=== Problem ===
Below are the records; copy exactly the stretch from the line containing "Que variável deve" through the line containing "la cantidad de membrillo y", both ends included, and nothing else.

(Dataset items)
====

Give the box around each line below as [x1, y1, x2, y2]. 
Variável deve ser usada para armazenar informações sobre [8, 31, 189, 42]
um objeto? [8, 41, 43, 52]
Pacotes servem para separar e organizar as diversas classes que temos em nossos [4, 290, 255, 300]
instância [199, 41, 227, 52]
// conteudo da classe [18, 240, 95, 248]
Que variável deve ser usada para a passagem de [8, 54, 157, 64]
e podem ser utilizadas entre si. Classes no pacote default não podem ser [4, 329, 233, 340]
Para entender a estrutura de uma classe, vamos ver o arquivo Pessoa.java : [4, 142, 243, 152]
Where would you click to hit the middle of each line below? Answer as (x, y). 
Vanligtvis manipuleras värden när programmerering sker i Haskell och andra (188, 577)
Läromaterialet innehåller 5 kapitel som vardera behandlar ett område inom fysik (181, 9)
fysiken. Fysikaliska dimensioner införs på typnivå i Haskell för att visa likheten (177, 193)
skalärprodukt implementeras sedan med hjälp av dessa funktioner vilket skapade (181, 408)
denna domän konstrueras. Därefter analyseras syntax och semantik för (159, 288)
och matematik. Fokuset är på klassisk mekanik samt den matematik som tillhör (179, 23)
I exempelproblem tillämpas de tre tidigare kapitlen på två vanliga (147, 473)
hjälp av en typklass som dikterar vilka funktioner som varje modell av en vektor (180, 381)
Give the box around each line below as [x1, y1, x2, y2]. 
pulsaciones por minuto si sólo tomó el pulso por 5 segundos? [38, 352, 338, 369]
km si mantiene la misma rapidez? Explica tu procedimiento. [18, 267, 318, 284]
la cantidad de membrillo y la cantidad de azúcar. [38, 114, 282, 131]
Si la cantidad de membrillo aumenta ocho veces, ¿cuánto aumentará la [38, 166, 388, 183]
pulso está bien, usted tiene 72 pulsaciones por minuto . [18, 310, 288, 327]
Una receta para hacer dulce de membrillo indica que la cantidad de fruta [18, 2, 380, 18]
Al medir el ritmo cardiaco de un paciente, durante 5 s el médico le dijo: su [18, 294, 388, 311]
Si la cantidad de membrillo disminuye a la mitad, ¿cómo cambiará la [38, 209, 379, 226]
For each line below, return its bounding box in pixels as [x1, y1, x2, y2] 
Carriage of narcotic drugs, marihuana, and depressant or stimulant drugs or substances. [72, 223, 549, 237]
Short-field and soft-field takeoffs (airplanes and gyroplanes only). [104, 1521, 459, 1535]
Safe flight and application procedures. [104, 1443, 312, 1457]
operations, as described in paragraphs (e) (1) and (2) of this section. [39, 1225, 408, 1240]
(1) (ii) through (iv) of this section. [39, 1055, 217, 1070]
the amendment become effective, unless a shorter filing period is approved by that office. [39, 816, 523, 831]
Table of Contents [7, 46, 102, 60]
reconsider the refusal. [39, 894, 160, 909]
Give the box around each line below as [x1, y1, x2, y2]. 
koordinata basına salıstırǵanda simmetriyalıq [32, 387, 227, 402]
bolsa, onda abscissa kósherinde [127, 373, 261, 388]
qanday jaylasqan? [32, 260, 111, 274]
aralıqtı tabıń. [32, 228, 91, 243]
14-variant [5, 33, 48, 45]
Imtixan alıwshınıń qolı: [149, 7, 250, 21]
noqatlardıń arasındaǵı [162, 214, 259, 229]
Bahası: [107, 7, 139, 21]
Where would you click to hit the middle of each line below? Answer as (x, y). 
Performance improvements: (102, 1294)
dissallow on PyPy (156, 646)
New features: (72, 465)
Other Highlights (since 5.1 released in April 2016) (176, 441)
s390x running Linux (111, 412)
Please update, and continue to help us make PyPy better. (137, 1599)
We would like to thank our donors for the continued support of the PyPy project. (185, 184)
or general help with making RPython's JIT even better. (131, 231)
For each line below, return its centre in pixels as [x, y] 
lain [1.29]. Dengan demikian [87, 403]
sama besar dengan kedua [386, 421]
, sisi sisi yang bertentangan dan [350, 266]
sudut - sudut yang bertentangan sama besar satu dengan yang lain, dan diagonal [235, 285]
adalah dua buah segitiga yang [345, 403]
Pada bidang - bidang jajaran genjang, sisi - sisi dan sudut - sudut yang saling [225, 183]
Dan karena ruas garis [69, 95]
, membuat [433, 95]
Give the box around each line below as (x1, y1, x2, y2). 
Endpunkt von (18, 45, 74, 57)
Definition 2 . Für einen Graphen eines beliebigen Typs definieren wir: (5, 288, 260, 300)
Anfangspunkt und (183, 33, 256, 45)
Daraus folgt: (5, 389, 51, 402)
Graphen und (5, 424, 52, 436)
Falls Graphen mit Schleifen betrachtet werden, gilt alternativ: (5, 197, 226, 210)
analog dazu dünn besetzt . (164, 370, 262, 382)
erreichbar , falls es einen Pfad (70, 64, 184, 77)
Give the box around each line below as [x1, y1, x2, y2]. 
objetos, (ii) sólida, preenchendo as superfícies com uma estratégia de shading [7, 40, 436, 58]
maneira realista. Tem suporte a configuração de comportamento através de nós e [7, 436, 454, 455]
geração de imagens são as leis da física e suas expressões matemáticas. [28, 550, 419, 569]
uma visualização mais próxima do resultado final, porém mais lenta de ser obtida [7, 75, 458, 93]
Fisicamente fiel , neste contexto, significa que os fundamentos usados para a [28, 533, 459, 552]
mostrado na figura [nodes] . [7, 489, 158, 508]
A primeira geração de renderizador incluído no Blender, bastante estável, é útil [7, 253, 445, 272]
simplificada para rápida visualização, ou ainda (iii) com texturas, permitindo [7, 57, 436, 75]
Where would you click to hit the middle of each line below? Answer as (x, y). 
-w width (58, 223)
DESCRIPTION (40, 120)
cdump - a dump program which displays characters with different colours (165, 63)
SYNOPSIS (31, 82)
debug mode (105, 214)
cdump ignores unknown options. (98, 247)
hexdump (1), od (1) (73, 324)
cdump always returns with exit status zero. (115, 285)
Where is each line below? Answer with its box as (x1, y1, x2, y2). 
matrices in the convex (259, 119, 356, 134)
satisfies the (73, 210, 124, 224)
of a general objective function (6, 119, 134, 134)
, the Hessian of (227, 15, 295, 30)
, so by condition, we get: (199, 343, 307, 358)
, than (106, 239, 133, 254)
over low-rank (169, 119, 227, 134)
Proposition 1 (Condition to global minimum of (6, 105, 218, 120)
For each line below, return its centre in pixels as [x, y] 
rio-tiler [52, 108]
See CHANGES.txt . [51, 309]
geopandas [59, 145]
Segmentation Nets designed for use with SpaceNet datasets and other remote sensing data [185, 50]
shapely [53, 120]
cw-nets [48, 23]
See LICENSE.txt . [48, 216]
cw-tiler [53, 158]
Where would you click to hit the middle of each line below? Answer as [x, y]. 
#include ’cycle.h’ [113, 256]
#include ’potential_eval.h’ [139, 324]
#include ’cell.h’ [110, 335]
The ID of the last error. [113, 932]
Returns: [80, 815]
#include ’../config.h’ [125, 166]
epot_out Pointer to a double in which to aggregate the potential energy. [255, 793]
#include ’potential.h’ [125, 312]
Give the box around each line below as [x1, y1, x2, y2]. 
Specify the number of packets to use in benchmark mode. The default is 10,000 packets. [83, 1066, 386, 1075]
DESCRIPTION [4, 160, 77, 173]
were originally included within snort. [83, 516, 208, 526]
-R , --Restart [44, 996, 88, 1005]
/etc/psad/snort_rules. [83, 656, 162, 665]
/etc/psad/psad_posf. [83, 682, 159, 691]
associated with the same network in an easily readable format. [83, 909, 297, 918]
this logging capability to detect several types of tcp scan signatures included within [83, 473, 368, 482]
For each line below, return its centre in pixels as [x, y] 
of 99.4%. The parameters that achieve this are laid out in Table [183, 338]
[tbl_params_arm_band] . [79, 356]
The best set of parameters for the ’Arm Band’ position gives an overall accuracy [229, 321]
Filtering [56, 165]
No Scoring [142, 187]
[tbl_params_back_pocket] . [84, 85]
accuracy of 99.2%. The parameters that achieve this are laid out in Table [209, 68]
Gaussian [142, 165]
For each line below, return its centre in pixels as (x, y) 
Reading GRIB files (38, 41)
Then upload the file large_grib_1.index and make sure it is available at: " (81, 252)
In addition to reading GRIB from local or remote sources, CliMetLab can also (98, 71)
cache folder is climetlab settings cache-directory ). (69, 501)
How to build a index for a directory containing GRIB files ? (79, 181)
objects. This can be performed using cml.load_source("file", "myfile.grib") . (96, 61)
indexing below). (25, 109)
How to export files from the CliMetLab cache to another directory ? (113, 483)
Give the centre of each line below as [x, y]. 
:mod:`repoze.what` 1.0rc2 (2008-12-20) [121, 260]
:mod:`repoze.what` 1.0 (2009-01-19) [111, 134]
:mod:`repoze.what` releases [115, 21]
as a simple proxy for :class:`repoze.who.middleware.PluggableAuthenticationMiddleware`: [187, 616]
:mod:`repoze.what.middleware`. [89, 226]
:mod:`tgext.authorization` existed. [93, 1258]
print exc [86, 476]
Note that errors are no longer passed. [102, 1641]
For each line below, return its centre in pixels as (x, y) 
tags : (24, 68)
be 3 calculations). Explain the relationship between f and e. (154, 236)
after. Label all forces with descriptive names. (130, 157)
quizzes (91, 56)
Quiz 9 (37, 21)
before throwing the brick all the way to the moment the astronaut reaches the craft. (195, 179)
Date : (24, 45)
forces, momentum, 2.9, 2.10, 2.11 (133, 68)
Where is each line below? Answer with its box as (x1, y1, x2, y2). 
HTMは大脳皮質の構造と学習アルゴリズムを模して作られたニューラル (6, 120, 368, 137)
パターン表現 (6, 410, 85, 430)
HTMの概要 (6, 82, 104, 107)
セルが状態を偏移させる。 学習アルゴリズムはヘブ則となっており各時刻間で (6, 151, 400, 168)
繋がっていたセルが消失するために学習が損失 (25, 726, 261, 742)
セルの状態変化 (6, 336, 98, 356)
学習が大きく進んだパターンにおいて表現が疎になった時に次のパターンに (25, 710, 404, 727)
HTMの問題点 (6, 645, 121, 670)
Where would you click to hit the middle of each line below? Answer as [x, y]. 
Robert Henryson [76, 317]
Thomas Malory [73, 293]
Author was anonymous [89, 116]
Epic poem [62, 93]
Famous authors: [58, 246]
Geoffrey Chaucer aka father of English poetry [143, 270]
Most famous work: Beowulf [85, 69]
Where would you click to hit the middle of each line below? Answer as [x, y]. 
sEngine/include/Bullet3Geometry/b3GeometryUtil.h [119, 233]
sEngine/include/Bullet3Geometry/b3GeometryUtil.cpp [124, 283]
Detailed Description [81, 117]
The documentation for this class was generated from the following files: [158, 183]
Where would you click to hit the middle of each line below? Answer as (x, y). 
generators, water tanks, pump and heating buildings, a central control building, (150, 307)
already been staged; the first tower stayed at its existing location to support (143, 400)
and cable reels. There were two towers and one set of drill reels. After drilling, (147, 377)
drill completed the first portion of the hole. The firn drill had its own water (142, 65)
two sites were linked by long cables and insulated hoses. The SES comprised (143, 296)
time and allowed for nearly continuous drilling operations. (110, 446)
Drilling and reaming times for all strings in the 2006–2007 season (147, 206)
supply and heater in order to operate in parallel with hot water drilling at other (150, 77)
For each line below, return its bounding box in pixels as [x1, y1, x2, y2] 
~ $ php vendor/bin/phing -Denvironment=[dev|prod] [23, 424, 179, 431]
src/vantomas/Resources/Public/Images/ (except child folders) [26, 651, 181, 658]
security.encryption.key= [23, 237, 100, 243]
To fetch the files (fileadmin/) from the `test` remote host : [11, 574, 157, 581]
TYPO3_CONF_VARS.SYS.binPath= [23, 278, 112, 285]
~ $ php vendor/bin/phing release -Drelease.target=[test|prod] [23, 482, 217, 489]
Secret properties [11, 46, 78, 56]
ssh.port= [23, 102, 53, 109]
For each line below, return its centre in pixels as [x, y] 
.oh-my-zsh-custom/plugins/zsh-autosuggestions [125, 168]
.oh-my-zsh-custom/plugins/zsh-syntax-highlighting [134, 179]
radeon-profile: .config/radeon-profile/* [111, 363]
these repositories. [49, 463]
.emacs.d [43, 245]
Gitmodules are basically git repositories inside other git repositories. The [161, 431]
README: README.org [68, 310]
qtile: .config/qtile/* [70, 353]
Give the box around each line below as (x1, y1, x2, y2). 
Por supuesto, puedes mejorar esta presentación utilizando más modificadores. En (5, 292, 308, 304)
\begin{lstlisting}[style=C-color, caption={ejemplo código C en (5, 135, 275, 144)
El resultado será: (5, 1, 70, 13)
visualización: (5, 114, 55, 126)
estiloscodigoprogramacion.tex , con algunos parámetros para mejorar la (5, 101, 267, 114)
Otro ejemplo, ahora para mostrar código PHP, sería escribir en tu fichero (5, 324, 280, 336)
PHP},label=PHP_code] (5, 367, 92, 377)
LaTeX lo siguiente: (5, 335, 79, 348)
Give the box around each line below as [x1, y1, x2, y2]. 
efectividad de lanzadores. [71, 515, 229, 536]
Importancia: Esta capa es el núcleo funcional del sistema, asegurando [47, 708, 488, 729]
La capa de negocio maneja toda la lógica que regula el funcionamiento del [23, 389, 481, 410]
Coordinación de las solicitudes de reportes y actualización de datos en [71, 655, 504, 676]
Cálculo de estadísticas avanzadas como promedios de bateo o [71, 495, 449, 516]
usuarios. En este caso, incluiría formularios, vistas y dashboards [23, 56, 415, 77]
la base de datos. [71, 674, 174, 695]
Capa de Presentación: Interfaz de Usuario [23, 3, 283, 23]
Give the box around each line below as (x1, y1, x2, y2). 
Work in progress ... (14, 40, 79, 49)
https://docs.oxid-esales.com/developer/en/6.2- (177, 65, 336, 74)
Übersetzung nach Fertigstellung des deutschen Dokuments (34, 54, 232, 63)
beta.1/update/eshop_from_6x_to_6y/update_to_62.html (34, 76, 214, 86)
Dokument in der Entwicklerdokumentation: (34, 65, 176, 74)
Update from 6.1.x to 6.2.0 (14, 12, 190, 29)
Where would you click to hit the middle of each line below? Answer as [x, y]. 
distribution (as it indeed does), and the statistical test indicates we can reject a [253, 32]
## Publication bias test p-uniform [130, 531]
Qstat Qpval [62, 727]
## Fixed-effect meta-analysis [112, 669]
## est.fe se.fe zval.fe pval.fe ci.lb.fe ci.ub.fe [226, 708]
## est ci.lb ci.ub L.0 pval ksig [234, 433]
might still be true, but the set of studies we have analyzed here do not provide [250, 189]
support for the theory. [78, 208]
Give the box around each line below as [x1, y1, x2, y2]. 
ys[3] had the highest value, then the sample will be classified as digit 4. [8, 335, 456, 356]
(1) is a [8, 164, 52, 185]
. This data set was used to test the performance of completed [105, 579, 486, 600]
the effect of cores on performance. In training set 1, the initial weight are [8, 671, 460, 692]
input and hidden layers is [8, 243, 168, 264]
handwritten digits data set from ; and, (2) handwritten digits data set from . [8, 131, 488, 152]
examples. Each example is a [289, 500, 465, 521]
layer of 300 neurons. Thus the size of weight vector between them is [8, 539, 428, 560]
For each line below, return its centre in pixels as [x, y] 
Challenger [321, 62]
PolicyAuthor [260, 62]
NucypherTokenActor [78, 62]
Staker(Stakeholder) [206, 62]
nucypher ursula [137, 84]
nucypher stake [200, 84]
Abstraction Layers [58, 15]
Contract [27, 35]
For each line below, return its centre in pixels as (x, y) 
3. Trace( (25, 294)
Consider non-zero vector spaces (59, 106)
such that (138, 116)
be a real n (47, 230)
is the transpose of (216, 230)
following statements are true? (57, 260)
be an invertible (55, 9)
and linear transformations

====

=== Response to the task ===
Que variável deve ser usada para a passagem de [8, 54, 157, 64]
e podem ser utilizadas entre si. Classes no pacote default não podem ser [4, 329, 233, 340]
Para entender a estrutura de uma classe, vamos ver o arquivo Pessoa.java : [4, 142, 243, 152]
Where would you click to hit the middle of each line below? Answer as (x, y). 
Vanligtvis manipuleras värden när programmerering sker i Haskell och andra (188, 577)
Läromaterialet innehåller 5 kapitel som vardera behandlar ett område inom fysik (181, 9)
fysiken. Fysikaliska dimensioner införs på typnivå i Haskell för att visa likheten (177, 193)
skalärprodukt implementeras sedan med hjälp av dessa funktioner vilket skapade (181, 408)
denna domän konstrueras. Därefter analyseras syntax och semantik för (159, 288)
och matematik. Fokuset är på klassisk mekanik samt den matematik som tillhör (179, 23)
I exempelproblem tillämpas de tre tidigare kapitlen på två vanliga (147, 473)
hjälp av en typklass som dikterar vilka funktioner som varje modell av en vektor (180, 381)
Give the box around each line below as [x1, y1, x2, y2]. 
pulsaciones por minuto si sólo tomó el pulso por 5 segundos? [38, 352, 338, 369]
km si mantiene la misma rapidez? Explica tu procedimiento. [18, 267, 318, 284]
la cantidad de membrillo y la cantidad de azúcar. [38, 114, 282, 131]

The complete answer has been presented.